**DATA IN THIS EXERCISE:**
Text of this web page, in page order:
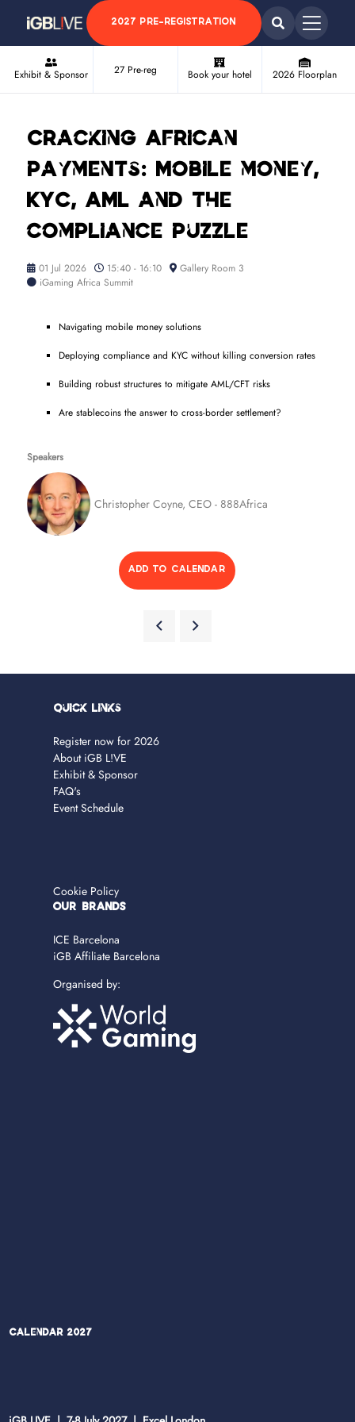
2027 PRE-REGISTRATION
Exhibit & Sponsor 27 Pre-reg Book your hotel 2026 Floorplan
Cracking African
payments: Mobile money,
KYC, AML and the
compliance puzzle
01 Jul 2026 15:40 - 16:10
Gallery Room 3
iGaming Africa Summit
Navigating mobile money solutions
Deploying compliance and KYC without killing conversion rates
Building robust structures to mitigate AML/CFT risks
Are stablecoins the answer to cross-border settlement?
Speakers
Christopher Coyne, CEO - 888Africa
ADD TO CALENDAR
Quick Links
Register now for 2026
About iGB L!VE
Exhibit & Sponsor
FAQ's
Event Schedule
Cookie Policy
OUR BRANDS
ICE Barcelona
iGB Affiliate Barcelona
Organised by:
Calendar 2027

**EXERCISE PROMPT:**
Among the entries above, find every line holding "Barcelona" and copy it.

**REPLY:**
ICE Barcelona
iGB Affiliate Barcelona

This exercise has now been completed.